Exercise objective> From the records below, copy out exactly the lines from the one containing "TWRP 刷入 ROM。要刷" to the one containing "认刷入，进度条出现，ROM 开始刷入。 由于昨天操作过多次，这次的刷机过程行云流水，只等进度条到达", both included. Add nothing else.

Saved entries
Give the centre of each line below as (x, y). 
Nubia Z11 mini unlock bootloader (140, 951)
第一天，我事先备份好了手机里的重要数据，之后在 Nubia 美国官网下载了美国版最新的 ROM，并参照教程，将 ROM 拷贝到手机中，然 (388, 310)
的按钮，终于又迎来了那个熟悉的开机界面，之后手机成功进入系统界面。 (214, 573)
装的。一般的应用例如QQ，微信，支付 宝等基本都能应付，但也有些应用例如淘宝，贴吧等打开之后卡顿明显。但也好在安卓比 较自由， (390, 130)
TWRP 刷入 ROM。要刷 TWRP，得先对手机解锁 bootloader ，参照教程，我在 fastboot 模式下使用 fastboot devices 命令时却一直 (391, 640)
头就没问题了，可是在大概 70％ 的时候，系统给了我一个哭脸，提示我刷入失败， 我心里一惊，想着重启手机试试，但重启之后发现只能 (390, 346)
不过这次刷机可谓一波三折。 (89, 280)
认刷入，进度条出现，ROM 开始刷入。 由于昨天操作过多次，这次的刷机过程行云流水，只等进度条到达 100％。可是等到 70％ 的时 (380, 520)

* * *

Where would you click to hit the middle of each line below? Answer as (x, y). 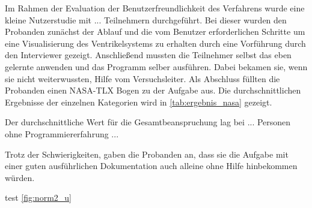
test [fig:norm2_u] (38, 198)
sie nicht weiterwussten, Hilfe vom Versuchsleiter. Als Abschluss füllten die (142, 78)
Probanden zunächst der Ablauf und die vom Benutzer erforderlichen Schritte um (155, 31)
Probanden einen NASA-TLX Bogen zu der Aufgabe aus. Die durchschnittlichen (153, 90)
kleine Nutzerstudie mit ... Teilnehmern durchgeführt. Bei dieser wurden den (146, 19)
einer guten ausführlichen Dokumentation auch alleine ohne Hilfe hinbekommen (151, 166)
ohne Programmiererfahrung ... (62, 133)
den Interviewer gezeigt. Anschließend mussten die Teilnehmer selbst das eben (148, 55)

Exercise output>
TWRP 刷入 ROM。要刷 TWRP，得先对手机解锁 bootloader ，参照教程，我在 fastboot 模式下使用 fastboot devices 命令时却一直 (391, 640)
头就没问题了，可是在大概 70％ 的时候，系统给了我一个哭脸，提示我刷入失败， 我心里一惊，想着重启手机试试，但重启之后发现只能 (390, 346)
不过这次刷机可谓一波三折。 (89, 280)
认刷入，进度条出现，ROM 开始刷入。 由于昨天操作过多次，这次的刷机过程行云流水，只等进度条到达 100％。可是等到 70％ 的时 (380, 520)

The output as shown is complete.